É bom lembrar que, junto com esse choque, o final do século XIX – período em que foi publicado o livro “A origem das Espécies”, obra-prima de Darwin – ainda trouxe outros dois. “O inconsciente, proposto por Sigmund Freud, que revelaria um traço animalesco e incontrolável em cada homem, e as idéias de Karl Marx, que afirma que os homens exploram seus iguais”, conta a professora da PUC-SP. Mas, se tudo isso deu uma sensação de pequeneza ao homem, também abriu a possibilidade de se pensar numa ciência que estude e acolha todas as espécies e as interações entre elas. Maria Elice explica que a Ecologia é a principal herdeira de todo esse processo. “Porque se o homem é igual às outras espécies, então cabe a ele cuidar, proteger e não se sobrepor a elas”, completa.

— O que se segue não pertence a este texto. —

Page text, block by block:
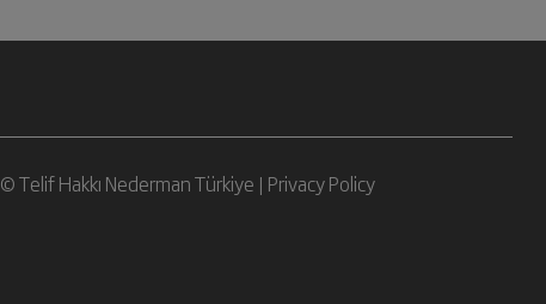
© Telif Hakkı Nederman Türkiye | Privacy Policy
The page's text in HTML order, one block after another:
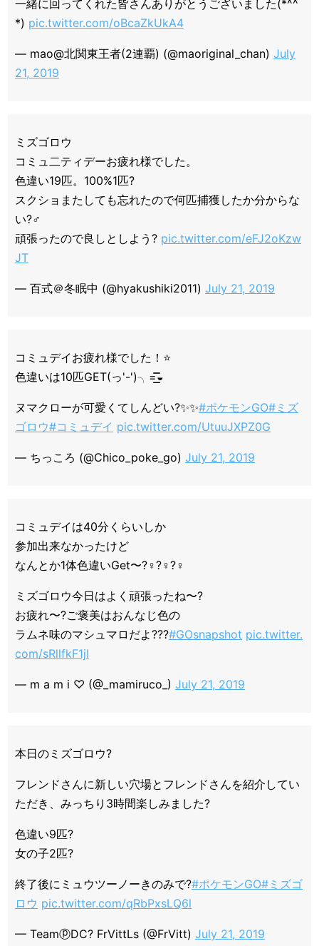
一緒に回ってくれた皆さんありがとうございました(*^^
*) pic.twitter.com/oBcaZkUkA4
— mao@北関東王者(2連覇) (@maoriginal_chan) July
21, 2019
ミズゴロウ
コミュ二ティデーお疲れ様でした。
色違い19匹。100%1匹?
スクショまたしても忘れたので何匹捕獲したか分からな
い?‍♂️
頑張ったので良しとしよう? pic.twitter.com/eFJ2oKzw
JT
— 百式＠冬眠中 (@hyakushiki2011) July 21, 2019
コミュデイお疲れ様でした！⭐️
色違いは10匹GET(っ'-')╮=͟͟͞͞◒
ヌマクローが可愛くてしんどい?✨✨#ポケモンGO#ミズ
ゴロウ#コミュデイ pic.twitter.com/UtuuJXPZ0G
— ちっころ (@Chico_poke_go) July 21, 2019
コミュデイは40分くらいしか
参加出来なかったけど
なんとか1体色違いGet〜?‍♀️?‍♀️?‍♀️
ミズゴロウ今日はよく頑張ったね〜?
お疲れ〜?ご褒美はおんなじ色の
ラムネ味のマシュマロだよ???#GOsnapshot pic.twitter.
com/sRllfkF1jI
— m a m i ♡ (@_mamiruco_) July 21, 2019
本日のミズゴロウ?
フレンドさんに新しい穴場とフレンドさんを紹介してい
ただき、みっちり3時間楽しみました?
色違い9匹?
女の子2匹?
終了後にミュウツーノーきのみで?#ポケモンGO#ミズゴ
ロウ pic.twitter.com/qRbPxsLQ6l
— TeamⓟDC? FrVittLs (@FrVitt) July 21, 2019
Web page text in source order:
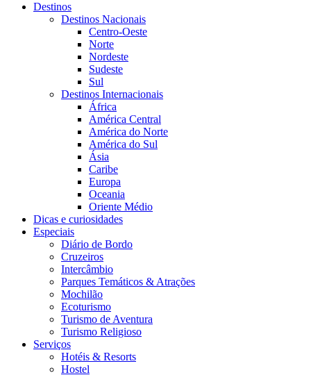
Destinos
Destinos Nacionais
Centro-Oeste
Norte
Nordeste
Sudeste
Sul
Destinos Internacionais
África
América Central
América do Norte
América do Sul
Ásia
Caribe
Europa
Oceania
Oriente Médio
Dicas e curiosidades
Especiais
Diário de Bordo
Cruzeiros
Intercâmbio
Parques Temáticos & Atrações
Mochilão
Ecoturismo
Turismo de Aventura
Turismo Religioso
Serviços
Hotéis & Resorts
Hostel
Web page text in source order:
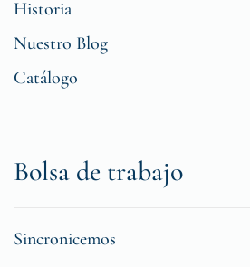
Historia
Nuestro Blog
Catálogo
Bolsa de trabajo
Sincronicemos
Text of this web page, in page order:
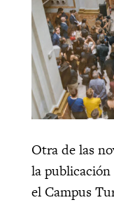
Otra de las
la
el Campus
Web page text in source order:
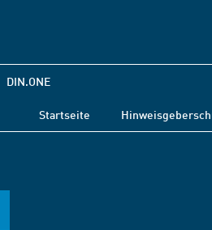
DIN.ONE
Startseite

“O que emerge de mais importante disso tudo”, completa a educadora “é que fica evidente como as pessoas desconhecem a ciência, e como as pessoas podem ser tocadas em suas vidas pela ciência. E que, por isso mesmo, é preciso debater, deixar as teorias contraditórias ou complementares serem conhecidas do grande público. Deixar que isso intrigue e encante os homens”. Porque, afinal, o que nos diferencia dos outros animais é que somos dotados – dentre outros pequenos detalhes – da racionalidade, do pensamento e da sensibilidade.